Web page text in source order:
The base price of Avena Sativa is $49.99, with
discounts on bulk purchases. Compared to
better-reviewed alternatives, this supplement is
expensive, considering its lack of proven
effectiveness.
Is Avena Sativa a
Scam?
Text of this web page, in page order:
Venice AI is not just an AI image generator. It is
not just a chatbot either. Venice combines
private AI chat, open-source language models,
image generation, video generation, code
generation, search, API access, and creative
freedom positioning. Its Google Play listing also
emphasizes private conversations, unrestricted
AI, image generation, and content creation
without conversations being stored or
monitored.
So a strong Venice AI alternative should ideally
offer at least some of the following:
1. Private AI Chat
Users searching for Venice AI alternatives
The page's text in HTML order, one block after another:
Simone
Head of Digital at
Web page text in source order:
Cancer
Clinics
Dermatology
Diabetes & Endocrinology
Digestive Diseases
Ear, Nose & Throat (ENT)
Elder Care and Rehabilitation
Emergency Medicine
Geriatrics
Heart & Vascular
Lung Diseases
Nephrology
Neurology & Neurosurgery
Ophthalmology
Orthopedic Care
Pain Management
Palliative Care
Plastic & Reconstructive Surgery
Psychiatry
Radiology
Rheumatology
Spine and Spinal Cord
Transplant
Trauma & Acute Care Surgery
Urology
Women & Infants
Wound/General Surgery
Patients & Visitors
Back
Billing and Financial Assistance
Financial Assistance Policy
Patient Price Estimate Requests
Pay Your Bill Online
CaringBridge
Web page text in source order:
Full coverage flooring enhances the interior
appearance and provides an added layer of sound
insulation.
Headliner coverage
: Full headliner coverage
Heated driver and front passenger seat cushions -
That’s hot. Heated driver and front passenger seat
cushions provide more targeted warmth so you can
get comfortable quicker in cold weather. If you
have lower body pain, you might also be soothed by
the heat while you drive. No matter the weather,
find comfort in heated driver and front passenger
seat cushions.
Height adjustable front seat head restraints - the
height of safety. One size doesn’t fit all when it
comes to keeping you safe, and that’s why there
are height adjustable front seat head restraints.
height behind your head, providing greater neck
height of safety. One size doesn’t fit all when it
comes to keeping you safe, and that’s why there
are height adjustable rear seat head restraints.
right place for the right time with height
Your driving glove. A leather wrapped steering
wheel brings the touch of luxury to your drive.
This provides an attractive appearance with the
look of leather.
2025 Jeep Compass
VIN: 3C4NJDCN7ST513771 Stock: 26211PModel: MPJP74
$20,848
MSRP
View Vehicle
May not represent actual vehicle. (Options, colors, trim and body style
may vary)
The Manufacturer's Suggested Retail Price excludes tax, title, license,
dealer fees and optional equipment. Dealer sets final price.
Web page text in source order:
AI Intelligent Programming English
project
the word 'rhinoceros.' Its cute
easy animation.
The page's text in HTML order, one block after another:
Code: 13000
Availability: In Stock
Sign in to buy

════════════════════

Starting with the first line of the data above, copy each line exactly until you reach the line with "Elder Care and Rehabilitation"; include that line as well.

Web page text in source order:
The base price of Avena Sativa is $49.99, with
discounts on bulk purchases. Compared to
better-reviewed alternatives, this supplement is
expensive, considering its lack of proven
effectiveness.
Is Avena Sativa a
Scam?
Text of this web page, in page order:
Venice AI is not just an AI image generator. It is
not just a chatbot either. Venice combines
private AI chat, open-source language models,
image generation, video generation, code
generation, search, API access, and creative
freedom positioning. Its Google Play listing also
emphasizes private conversations, unrestricted
AI, image generation, and content creation
without conversations being stored or
monitored.
So a strong Venice AI alternative should ideally
offer at least some of the following:
1. Private AI Chat
Users searching for Venice AI alternatives
The page's text in HTML order, one block after another:
Simone
Head of Digital at
Web page text in source order:
Cancer
Clinics
Dermatology
Diabetes & Endocrinology
Digestive Diseases
Ear, Nose & Throat (ENT)
Elder Care and Rehabilitation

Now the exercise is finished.